Los problemas del contexto reflejan situaciones de la vida que muestran una necesidad que puede ser cubierta mediante la resolución del problema o la mejora de una situación real (Herrera, 2018; Prado, 2018; Sánchez-Contreras, 2018; Tobón, 2017d), es decir se pretende pasar de una situación dada a una ideal en beneficio del medio y de las personas. El problema del contexto pasa de ser una situación que el estudiante está viviendo a un reto a superar (Herrera, 2018) con un alto significado para él y/o para su comunidad, esta cercanía lo invita a analizar y resolver aquello que sucede empleando el conocimiento adquirido y mediante el trabajo multidisciplinario (Hernández-Mosqueda, J. S., Tobón-Tobón, S. & Guerrero-Rosas, 2016; Sánchez-Contreras, 2018; Tobón, 2017d). El problema de contexto ofrece seguridad al estudiante ya que está trabajando con base en situaciones que él está viviendo y sobre las que puede aportar desde su experiencia y adquisición de saberes dejando de lado la mera obtención del conocimiento sin una aplicación útil, es así que un problema a resolver se convierte en una situación que mejora la vida del estudiante y de su comunidad mediante actuaciones creativas e transformadoras ya que su resolución requiere del pensamiento complejo, es decir, del análisis crítico del problema, del análisis sistémico y de la inventiva del estudiante (Crespo-Cabuto, A., Mortis-Lozoya, S. V., Herrera-Meza, S. R. y Manig-Valenzuela, 2019; Tobón, 2017d). Los problemas de contexto no solo involucran situaciones cotidianas o sencillas, sino que refieren a cualquier condición que pueda resolverse y/o mejorarse y que puede tornarse en una complicada o con vertientes inexploradas, por lo que el estudiante se ve involucrado y hasta comprometido para su resolución con la seguridad de que su entorno mejorará.

Retroalimentación

La rúbrica ofrece la retroalimentación oportuna y precisa con base en los parámetros contenidos en los indicadores y descriptores partiendo de la auto-, co- y heteroevaluación de los productos presentados para la solución del problema contextualizado (Hernández-Mosqueda, J. S., Tobón-Tobón, S. & Guerrero-Rosas, 2016; Herrera, 2018; Tobón, 2017d), será la autoevaluación la inicial y se llevará a cabo para que el estudiante pueda realizar un primer proceso de cambios, incluso antes de ser evaluado por el docente, por tanto, logrará la presentación de un producto que ya ha sido valorado y mejorado por sí mismo, el proceso de autoevaluación es quizás el más provechoso de la evaluación ya que la rúbrica se convierte en una guía puntual que le acompaña en todo momento, es un apoyo que da seguridad sobre el nivel de desempeño que se ha logrado hasta ese momento y sobre aquellos puntos en los que se deberá trabajar con mayor detenimiento dejando de lado la incertidumbre; posteriormente se podrá realizar la coevaluación y heteroevaluación siguiendo el mismo proceso de mejora y presentación del producto.

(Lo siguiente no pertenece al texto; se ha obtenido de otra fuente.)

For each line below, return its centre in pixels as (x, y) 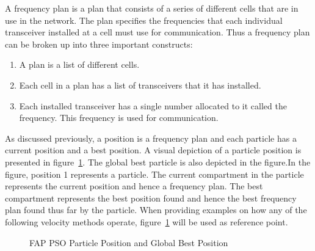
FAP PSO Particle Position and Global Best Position (129, 242)
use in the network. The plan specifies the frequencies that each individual (144, 20)
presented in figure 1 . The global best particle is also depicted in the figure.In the (158, 162)
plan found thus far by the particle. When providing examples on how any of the (156, 210)
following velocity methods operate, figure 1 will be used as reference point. (147, 221)
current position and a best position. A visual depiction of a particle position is (153, 150)
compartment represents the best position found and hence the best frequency (151, 198)
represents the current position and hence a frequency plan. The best (134, 186)
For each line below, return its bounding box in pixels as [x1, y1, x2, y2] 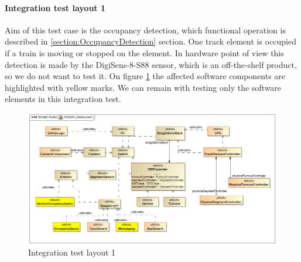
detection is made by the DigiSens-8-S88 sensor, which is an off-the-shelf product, [5, 58, 297, 70]
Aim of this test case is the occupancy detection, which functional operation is [5, 23, 286, 36]
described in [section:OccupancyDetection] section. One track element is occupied [5, 35, 296, 47]
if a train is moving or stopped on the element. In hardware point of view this [5, 46, 284, 59]
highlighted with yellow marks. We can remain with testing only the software [5, 81, 282, 93]
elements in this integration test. [5, 93, 121, 105]
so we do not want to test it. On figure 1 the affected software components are [5, 70, 286, 82]
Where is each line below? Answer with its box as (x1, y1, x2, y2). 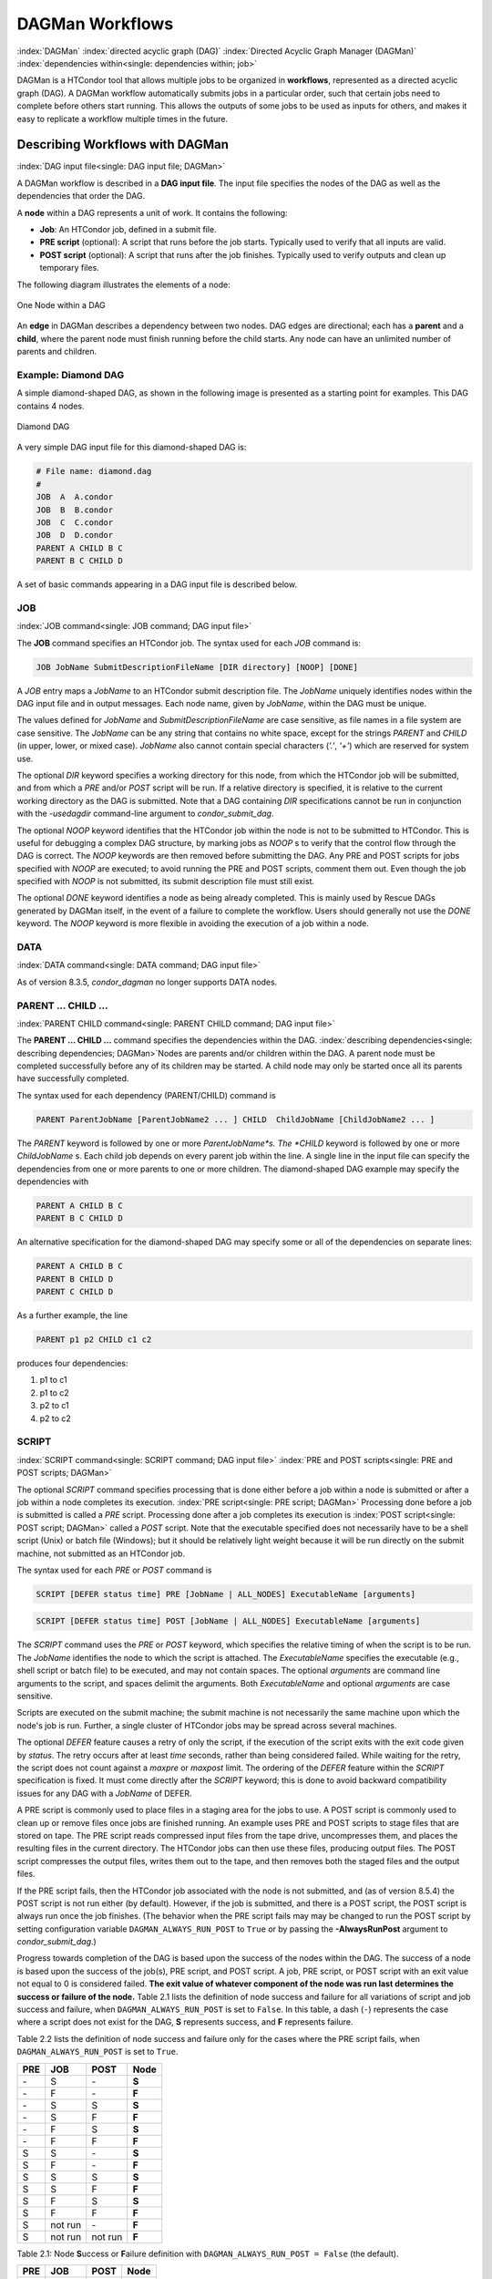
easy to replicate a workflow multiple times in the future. (16, 113, 228, 124)
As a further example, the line (16, 1310, 128, 1321)
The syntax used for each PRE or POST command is (16, 1564, 212, 1575)
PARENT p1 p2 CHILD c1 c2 (36, 1335, 152, 1345)
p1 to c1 (39, 1375, 67, 1386)
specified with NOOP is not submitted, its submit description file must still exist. (16, 876, 314, 887)
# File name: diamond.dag (36, 466, 152, 477)
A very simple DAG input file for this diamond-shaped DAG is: (16, 442, 247, 453)
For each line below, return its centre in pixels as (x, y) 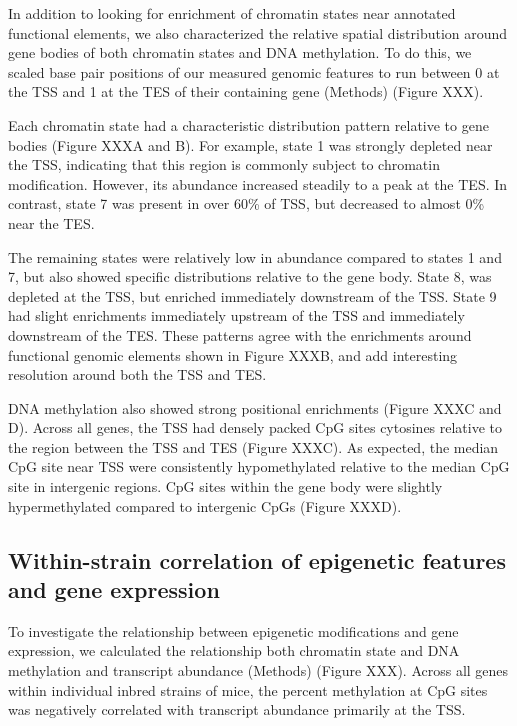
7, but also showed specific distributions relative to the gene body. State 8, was (250, 276)
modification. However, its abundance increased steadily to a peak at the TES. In (258, 183)
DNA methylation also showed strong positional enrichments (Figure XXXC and (255, 407)
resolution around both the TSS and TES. (137, 374)
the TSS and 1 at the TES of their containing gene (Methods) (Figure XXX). (246, 91)
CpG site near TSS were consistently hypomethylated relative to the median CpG (259, 466)
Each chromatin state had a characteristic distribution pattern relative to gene (248, 124)
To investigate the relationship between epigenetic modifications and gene (233, 630)
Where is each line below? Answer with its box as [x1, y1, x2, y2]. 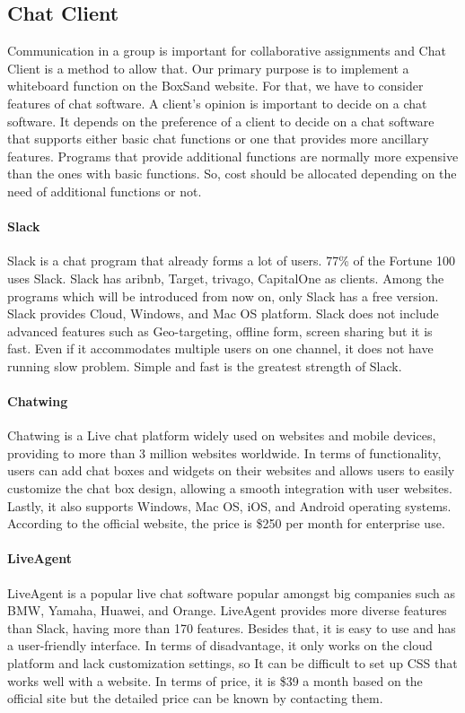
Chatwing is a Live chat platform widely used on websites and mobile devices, [7, 426, 436, 445]
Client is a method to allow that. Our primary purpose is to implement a [7, 58, 409, 77]
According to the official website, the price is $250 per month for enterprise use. [7, 514, 445, 533]
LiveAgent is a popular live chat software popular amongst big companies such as [7, 583, 455, 602]
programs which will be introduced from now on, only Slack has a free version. [7, 286, 439, 305]
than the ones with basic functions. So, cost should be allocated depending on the [7, 164, 457, 183]
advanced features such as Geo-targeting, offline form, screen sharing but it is [7, 321, 433, 340]
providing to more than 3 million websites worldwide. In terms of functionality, [7, 443, 442, 462]
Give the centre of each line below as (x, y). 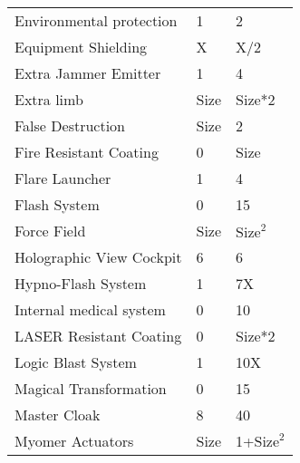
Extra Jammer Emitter (88, 73)
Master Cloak (58, 415)
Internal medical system (90, 309)
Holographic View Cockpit (98, 257)
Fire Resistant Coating (87, 152)
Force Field (50, 231)
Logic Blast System (76, 362)
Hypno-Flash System (81, 283)
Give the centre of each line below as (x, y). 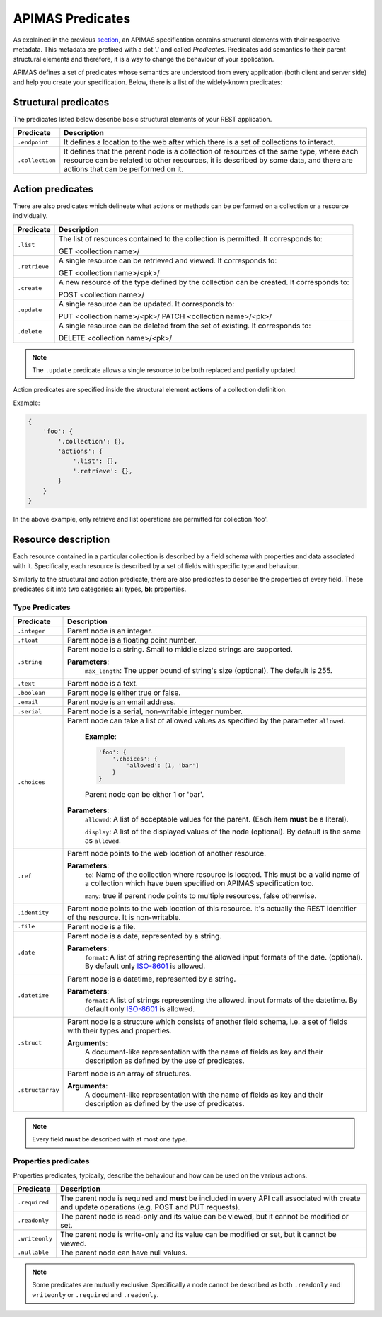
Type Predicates (42, 607)
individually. (30, 216)
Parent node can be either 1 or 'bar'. (145, 794)
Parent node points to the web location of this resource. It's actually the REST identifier (212, 908)
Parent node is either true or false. (124, 693)
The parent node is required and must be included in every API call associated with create (210, 1198)
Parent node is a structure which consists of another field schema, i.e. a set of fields (208, 1021)
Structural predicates (61, 102)
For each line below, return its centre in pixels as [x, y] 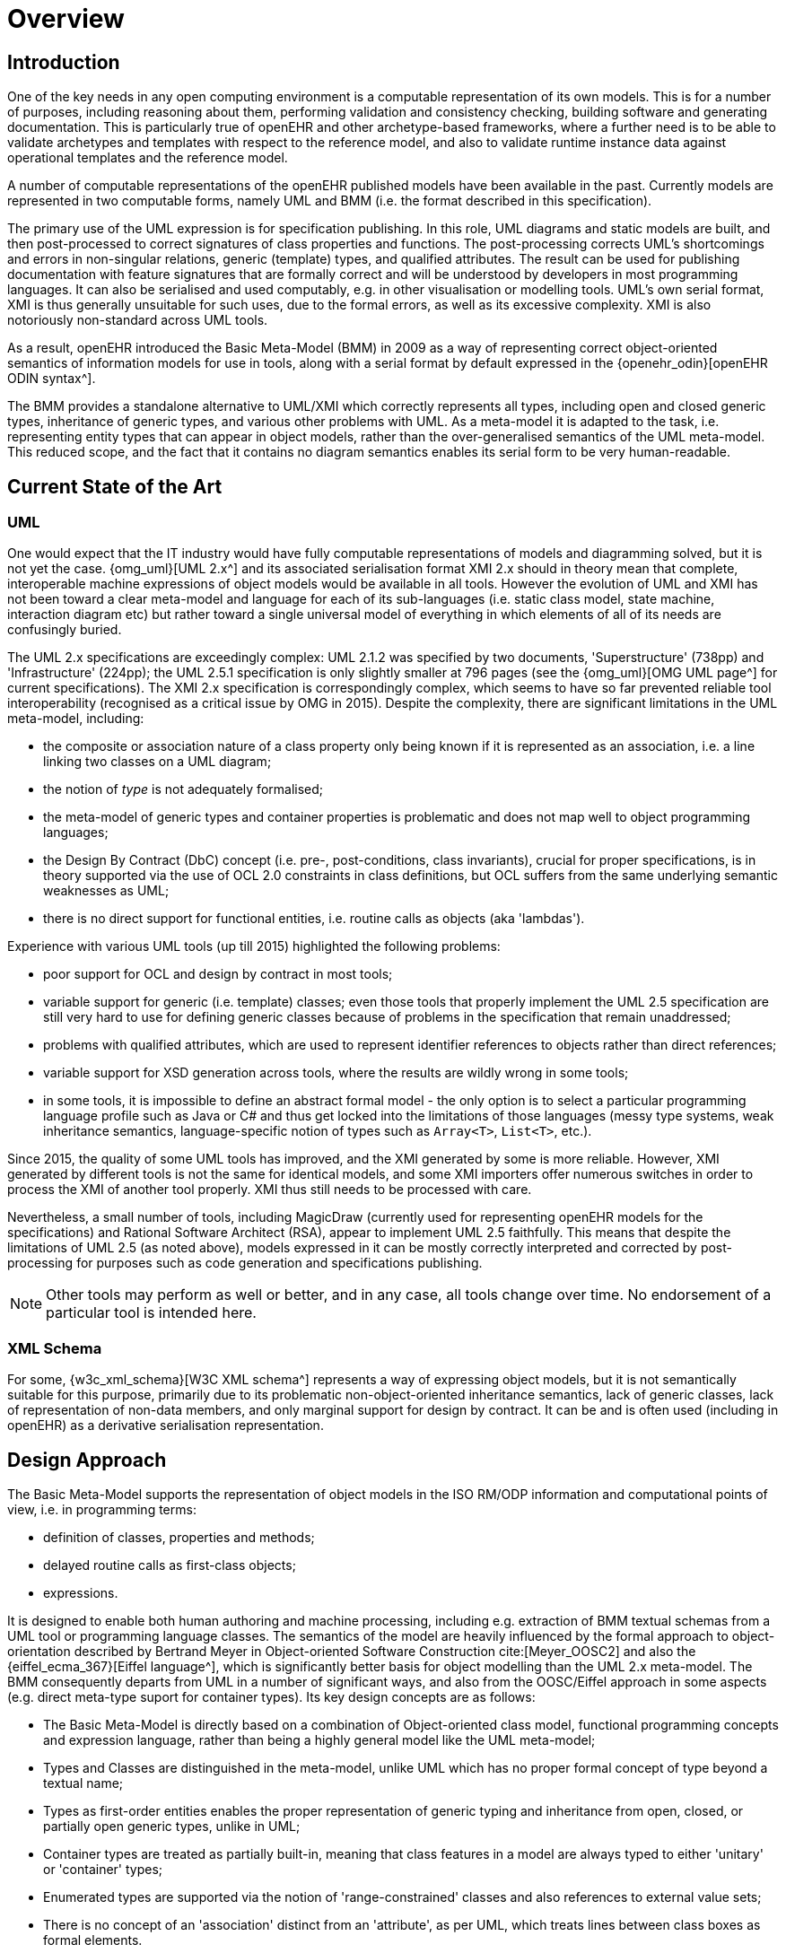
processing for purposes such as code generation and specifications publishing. [245, 1263]
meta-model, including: [76, 719]
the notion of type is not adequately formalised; [183, 789]
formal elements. [93, 1940]
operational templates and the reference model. [148, 158]
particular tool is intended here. [151, 1313]
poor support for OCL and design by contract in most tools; [218, 974]
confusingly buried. [65, 630]
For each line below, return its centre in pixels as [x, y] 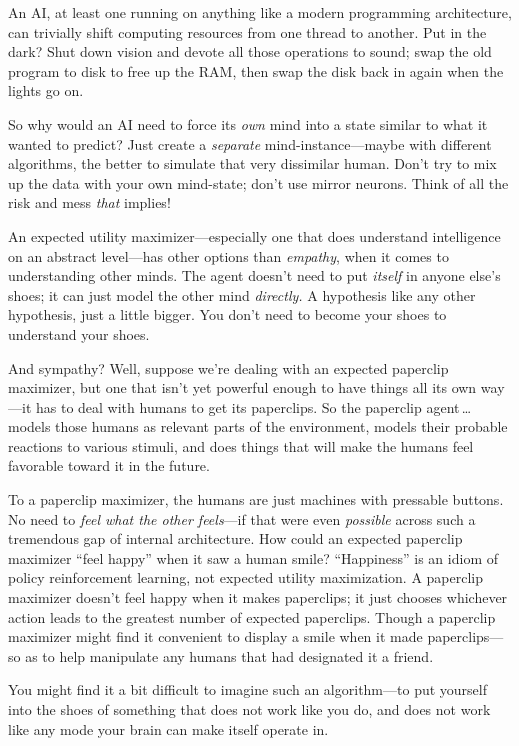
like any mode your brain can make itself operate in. [168, 728]
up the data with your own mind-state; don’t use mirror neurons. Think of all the [258, 182]
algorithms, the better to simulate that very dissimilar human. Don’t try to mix [252, 163]
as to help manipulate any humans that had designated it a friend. [229, 655]
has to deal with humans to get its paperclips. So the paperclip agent [247, 406]
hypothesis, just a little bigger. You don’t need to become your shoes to [227, 314]
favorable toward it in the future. [109, 465]
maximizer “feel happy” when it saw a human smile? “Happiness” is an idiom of [253, 557]
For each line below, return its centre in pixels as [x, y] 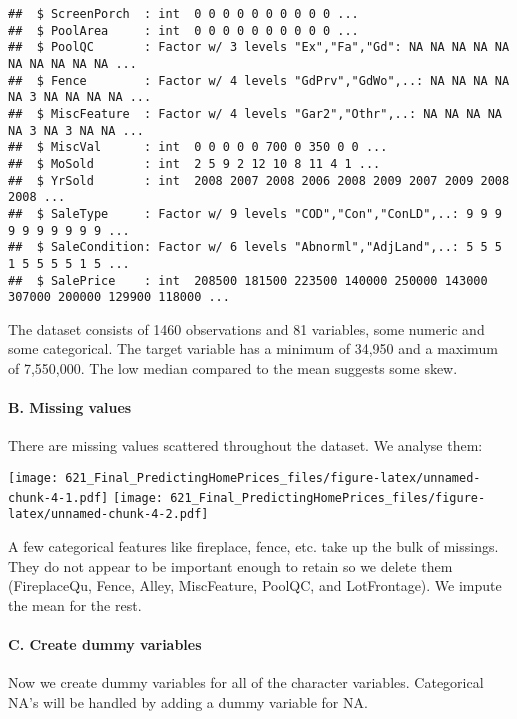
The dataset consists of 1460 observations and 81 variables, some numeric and [246, 328]
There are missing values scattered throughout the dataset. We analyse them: [245, 445]
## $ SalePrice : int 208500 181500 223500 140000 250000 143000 [248, 280]
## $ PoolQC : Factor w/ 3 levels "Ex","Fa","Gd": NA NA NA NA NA [259, 47]
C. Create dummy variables [105, 643]
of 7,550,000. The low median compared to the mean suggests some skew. [233, 368]
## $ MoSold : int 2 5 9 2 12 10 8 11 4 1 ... [194, 163]
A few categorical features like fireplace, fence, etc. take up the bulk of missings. [253, 545]
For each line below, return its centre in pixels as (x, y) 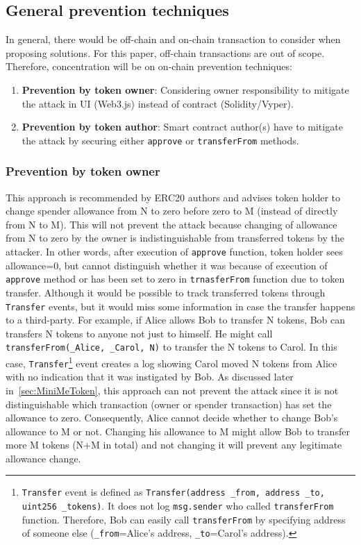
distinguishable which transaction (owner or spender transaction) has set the (169, 404)
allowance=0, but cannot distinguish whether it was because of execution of (167, 265)
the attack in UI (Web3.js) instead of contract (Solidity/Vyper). (158, 103)
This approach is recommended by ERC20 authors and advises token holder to (173, 197)
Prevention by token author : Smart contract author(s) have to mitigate (182, 127)
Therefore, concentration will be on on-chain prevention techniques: (149, 66)
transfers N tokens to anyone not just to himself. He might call (139, 333)
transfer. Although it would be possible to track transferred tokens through (166, 292)
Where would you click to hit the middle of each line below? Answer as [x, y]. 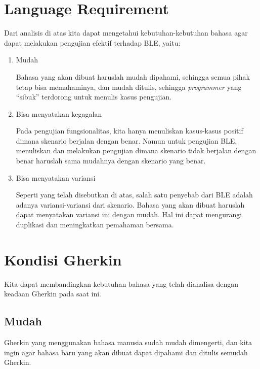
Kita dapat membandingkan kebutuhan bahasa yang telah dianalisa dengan [121, 283]
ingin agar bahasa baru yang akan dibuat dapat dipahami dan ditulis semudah [126, 352]
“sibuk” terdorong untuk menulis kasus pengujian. [94, 97]
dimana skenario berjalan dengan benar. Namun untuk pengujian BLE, [126, 140]
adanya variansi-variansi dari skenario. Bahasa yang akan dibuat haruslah [130, 204]
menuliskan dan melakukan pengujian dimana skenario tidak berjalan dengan [136, 150]
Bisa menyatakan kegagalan [59, 113]
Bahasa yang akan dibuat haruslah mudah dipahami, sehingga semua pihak [133, 76]
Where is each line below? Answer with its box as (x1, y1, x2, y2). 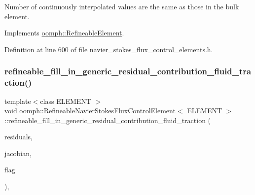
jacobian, (4, 148, 32, 158)
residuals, (4, 131, 33, 142)
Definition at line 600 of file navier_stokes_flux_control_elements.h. (4, 44, 213, 54)
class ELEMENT (40, 96, 91, 106)
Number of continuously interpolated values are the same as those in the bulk (4, 1, 239, 11)
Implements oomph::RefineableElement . (4, 28, 124, 38)
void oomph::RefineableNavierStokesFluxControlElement (4, 105, 176, 116)
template (4, 96, 31, 106)
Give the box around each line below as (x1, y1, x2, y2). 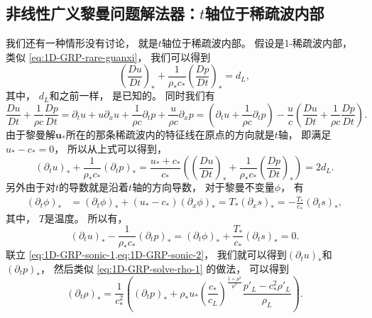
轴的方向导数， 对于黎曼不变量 (132, 180, 275, 194)
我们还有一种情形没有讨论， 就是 (6, 35, 158, 50)
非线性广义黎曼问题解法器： (6, 2, 199, 24)
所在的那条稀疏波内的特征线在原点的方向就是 (65, 126, 275, 141)
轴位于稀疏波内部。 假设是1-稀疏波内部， (161, 35, 353, 50)
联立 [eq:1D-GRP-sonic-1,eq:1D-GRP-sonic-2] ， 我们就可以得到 (6, 247, 287, 262)
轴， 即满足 (278, 126, 332, 141)
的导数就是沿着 (59, 180, 129, 194)
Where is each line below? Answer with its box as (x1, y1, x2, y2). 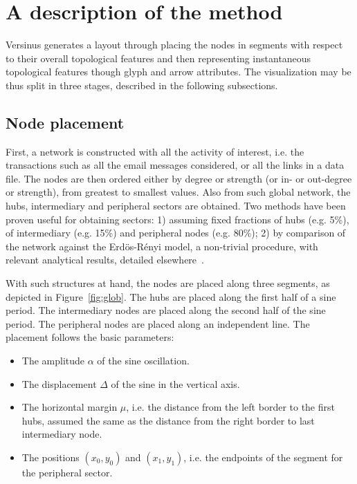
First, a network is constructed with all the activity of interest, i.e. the (6, 144, 304, 158)
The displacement (21, 376, 97, 391)
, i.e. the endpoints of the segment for (183, 449, 343, 464)
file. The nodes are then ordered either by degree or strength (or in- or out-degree (6, 171, 352, 185)
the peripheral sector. (21, 465, 113, 479)
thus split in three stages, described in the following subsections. (6, 77, 278, 92)
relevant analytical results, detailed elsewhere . (6, 252, 204, 267)
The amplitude (21, 353, 85, 368)
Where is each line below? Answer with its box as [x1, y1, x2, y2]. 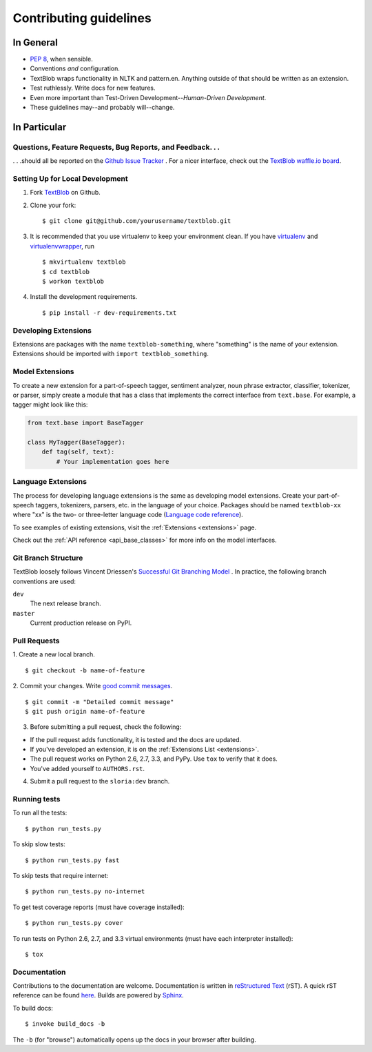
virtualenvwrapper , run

Mediante la retroalimentación que surge de cualquiera de las tres evaluaciones realizadas, el estudiante conoce el nivel de desempeño que ha alcanzado, los logros más significativos que ha tenido y recibe sugerencias sobre las áreas de mejora en las que puede centrarse para generar la mejora continua y alcanzar el nivel de desempeño esperado, se trata de una retroalimentación cualitativa que le sirve como guía para llegar a un punto de desarrollo deseable, el estudiante es conducido por la rúbrica en todo el proceso ya que le presenta los retos a vencer y en los que deberá trabajar desde la metacognición, es decir, el estudiante puede reflexionar sobre su desarrollo para centrarse en la evidencia ya presentada considerando sus áreas de mejora (Hernández-Mosqueda, J. S., Tobón-Tobón, S. & Guerrero-Rosas, 2016; Tobón, 2017d) para realizar los ajustes. Aun cuando se logran los niveles de desempeño más altos, siempre hay puntos perfectibles.

Indicadores y descriptores

Los indicadores, tal y como su nombre lo refiere, son aquellos que le muestran al estudiante exactamente qué se evaluará, en ellos no solo se indican los elementos a considerar, se incluyen descripciones de los mismos y ejemplos, todo ello con la intención de que el estudiante tenga total comprensión de aquello que se espera desarrolle y se fomente su autonomía. No existe un momento determinado para su uso, esta se emplea para una constante autoevaluación ya que los indicadores clave empleados apoyan para determinar el nivel de desempeño que el estudiante ha alcanzado, aún con un producto no terminado considerando que cada indicador le refiere a un solo elemento. Para brindar mayor claridad y orden es recomendable incluir entre 4 y 8 indicadores por instrumento, sin que este número sea una regla, sino solo una sugerencia. El número de indicadores será determinado por aquellos componentes que se están evaluando y por el grado de complejidad que dichos componentes representan para el estudiante.

Los indicadores son descripciones de aquellos parámetros que se considerarán al revisar el producto y el proceso no siendo conveniente presentar una rúbrica que valorará dos o más evidencias, ello llevará a la confusión o podría abrumar al estudiante generando el sentimiento de que se tiene una carga de trabajo con la que no podrá cumplir; si fuese necesario evaluar dos o más evidencias, el ideal es generar dos o más rúbricas que sean sencillas y precisas, aún y cuando se apliquen en conjunto.

En cuanto a la redacción de los indicadores, su contenido sirve para auxiliar al estudiante alejándolo de la confusión y fomentando el trabajo autónomo y la autoevaluación, por ello se recomienda que cada indicador refiera a un solo factor y que su descripción no emplee palabras que generen ambigüedad, como lo son los adjetivos o adverbios, entre otras (Herrera, 2018; Tobón, 2017d) ni vocabulario complejo que dificulte la comprensión, por lo que el que diseña la rúbrica deberá considerar la audiencia que hará uso del documento.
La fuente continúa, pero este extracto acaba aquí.